[Start of section]

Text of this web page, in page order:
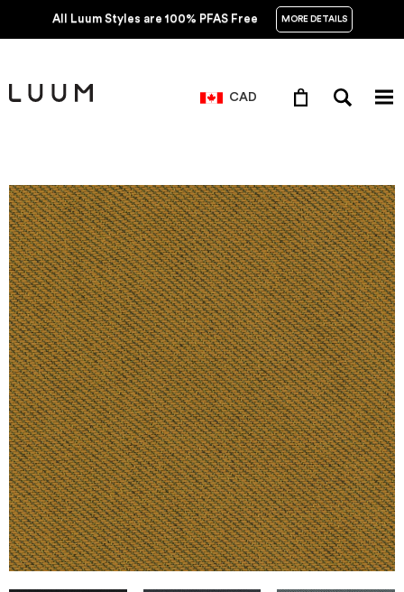
All Luum Styles are 100% PFAS Free MORE DETAILS
CAD
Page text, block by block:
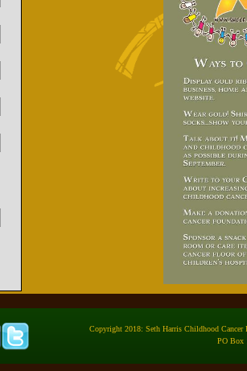
Copyright 2018: Seth Harris Childhood Cancer
PO Box
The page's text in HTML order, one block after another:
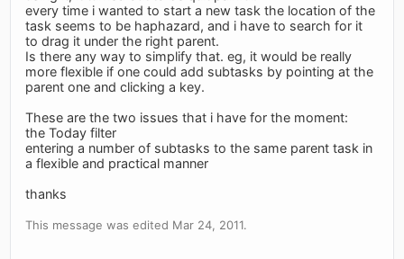
every time i wanted to start a new task the location of the
task seems to be haphazard, and i have to search for it
to drag it under the right parent.
Is there any way to simplify that. eg, it would be really
more flexible if one could add subtasks by pointing at the
parent one and clicking a key.
These are the two issues that i have for the moment:
the Today filter
entering a number of subtasks to the same parent task in
a flexible and practical manner
thanks
This message was edited Mar 24, 2011.
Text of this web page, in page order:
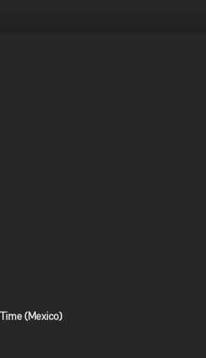
(Mexico)
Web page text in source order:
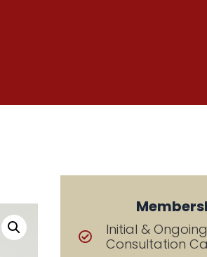
Initial &
Consultation
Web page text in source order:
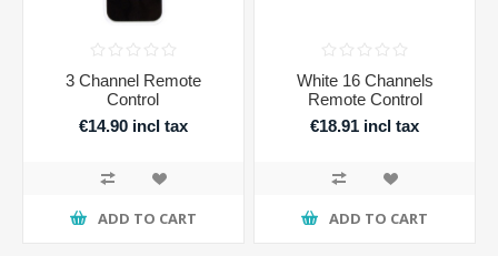
3 Channel Remote
Control
€14.90 incl tax
ADD TO CART
White 16 Channels
Remote Control
€18.91 incl tax
ADD TO CART
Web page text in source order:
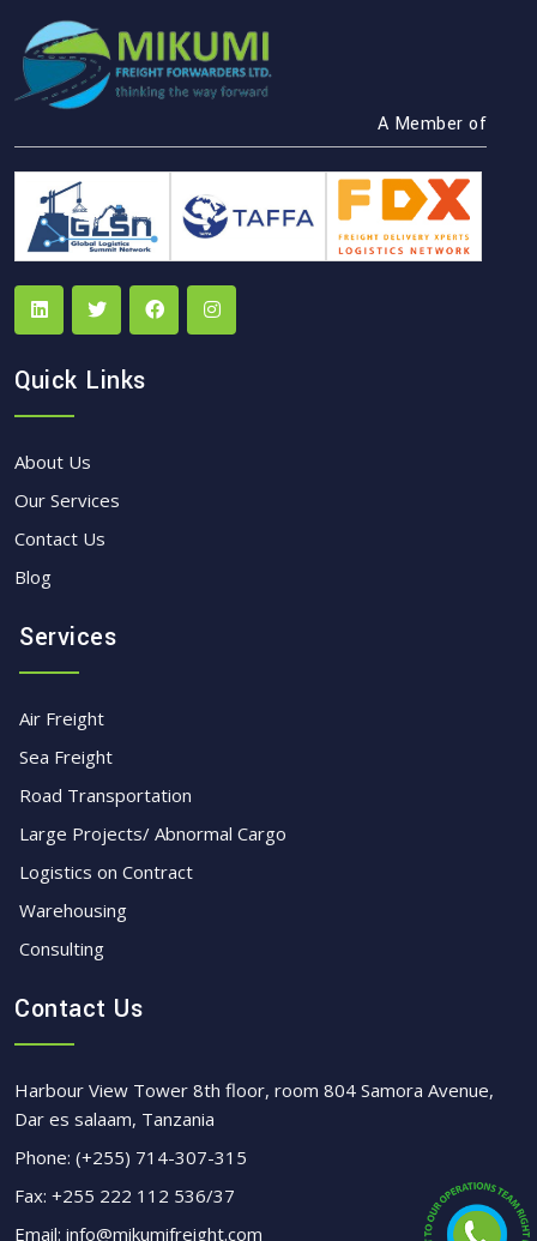
A Member of
Quick Links
About Us
Our Services
Contact Us
Blog
Services
Air Freight
Sea Freight
Road Transportation
Large Projects/ Abnormal Cargo
Logistics on Contract
Warehousing
Consulting
Contact Us
Harbour View Tower 8th floor, room 804 Samora Avenue,
Dar es salaam, Tanzania
Phone: (+255) 714-307-315
Fax: +255 222 112 536/37
Email: info@mikumifreight.com
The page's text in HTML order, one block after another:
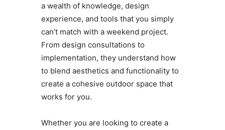
a wealth of knowledge, design
experience, and tools that you simply
can’t match with a weekend project.
From design consultations to
implementation, they understand how
to blend aesthetics and functionality to
create a cohesive outdoor space that
works for you.
Whether you are looking to create a
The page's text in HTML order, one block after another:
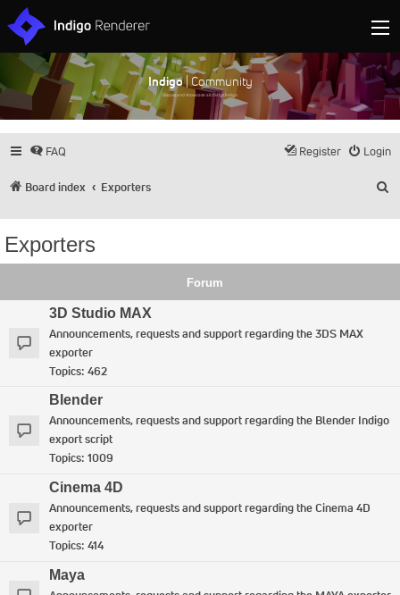
Indigo| Community
Discuss and showcase all things Indigo
FAQ Login
Register
Board index Exporters
Exporters
Forum
3D Studio MAX
Announcements, requests and support regarding the 3DS MAX
exporter
Topics: 462
Blender
Announcements, requests and support regarding the Blender Indigo
export script
Topics: 1009
Cinema 4D
Announcements, requests and support regarding the Cinema 4D
exporter
Topics: 414
Maya
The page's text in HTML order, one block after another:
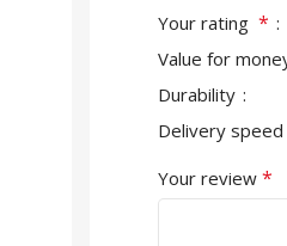
Your rating *
Value for
Durability
Delivery speed
Your review *
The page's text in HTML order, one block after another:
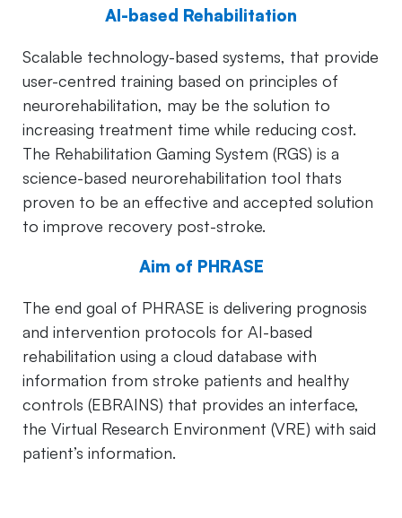
AI-based Rehabilitation
Scalable technology-based systems, that provide
user-centred training based on principles of
neurorehabilitation, may be the solution to
increasing treatment time while reducing cost.
The Rehabilitation Gaming System (RGS) is a
science-based neurorehabilitation tool thats
proven to be an effective and accepted solution
to improve recovery post-stroke.
Aim of PHRASE
The end goal of PHRASE is delivering prognosis
and intervention protocols for AI-based
rehabilitation using a cloud database with
information from stroke patients and healthy
controls (EBRAINS) that provides an interface,
the Virtual Research Environment (VRE) with said
patient’s information.
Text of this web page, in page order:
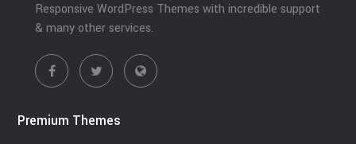
Responsive WordPress Themes with incredible support
& many other services.
Premium Themes

[End of section]

- Required action -
Return the records exactly as they stand, and drop every picture.

- Output for this exercise -
Text of this web page, in page order:
All Luum Styles are 100% PFAS Free MORE DETAILS
CAD
Page text, block by block:
Copyright 2018: Seth Harris Childhood Cancer
PO Box
The page's text in HTML order, one block after another:
every time i wanted to start a new task the location of the
task seems to be haphazard, and i have to search for it
to drag it under the right parent.
Is there any way to simplify that. eg, it would be really
more flexible if one could add subtasks by pointing at the
parent one and clicking a key.
These are the two issues that i have for the moment:
the Today filter
entering a number of subtasks to the same parent task in
a flexible and practical manner
thanks
This message was edited Mar 24, 2011.
Text of this web page, in page order:
(Mexico)
Web page text in source order:
Initial &
Consultation
Web page text in source order:
3 Channel Remote
Control
€14.90 incl tax
ADD TO CART
White 16 Channels
Remote Control
€18.91 incl tax
ADD TO CART
Web page text in source order:
A Member of
Quick Links
About Us
Our Services
Contact Us
Blog
Services
Air Freight
Sea Freight
Road Transportation
Large Projects/ Abnormal Cargo
Logistics on Contract
Warehousing
Consulting
Contact Us
Harbour View Tower 8th floor, room 804 Samora Avenue,
Dar es salaam, Tanzania
Phone: (+255) 714-307-315
Fax: +255 222 112 536/37
Email: info@mikumifreight.com
The page's text in HTML order, one block after another:
a wealth of knowledge, design
experience, and tools that you simply
can’t match with a weekend project.
From design consultations to
implementation, they understand how
to blend aesthetics and functionality to
create a cohesive outdoor space that
works for you.
Whether you are looking to create a
The page's text in HTML order, one block after another:
Indigo| Community
Discuss and showcase all things Indigo
FAQ Login
Register
Board index Exporters
Exporters
Forum
3D Studio MAX
Announcements, requests and support regarding the 3DS MAX
exporter
Topics: 462
Blender
Announcements, requests and support regarding the Blender Indigo
export script
Topics: 1009
Cinema 4D
Announcements, requests and support regarding the Cinema 4D
exporter
Topics: 414
Maya
The page's text in HTML order, one block after another:
Your rating *
Value for
Durability
Delivery speed
Your review *
The page's text in HTML order, one block after another:
AI-based Rehabilitation
Scalable technology-based systems, that provide
user-centred training based on principles of
neurorehabilitation, may be the solution to
increasing treatment time while reducing cost.
The Rehabilitation Gaming System (RGS) is a
science-based neurorehabilitation tool thats
proven to be an effective and accepted solution
to improve recovery post-stroke.
Aim of PHRASE
The end goal of PHRASE is delivering prognosis
and intervention protocols for AI-based
rehabilitation using a cloud database with
information from stroke patients and healthy
controls (EBRAINS) that provides an interface,
the Virtual Research Environment (VRE) with said
patient’s information.
Text of this web page, in page order:
Responsive WordPress Themes with incredible support
& many other services.
Premium Themes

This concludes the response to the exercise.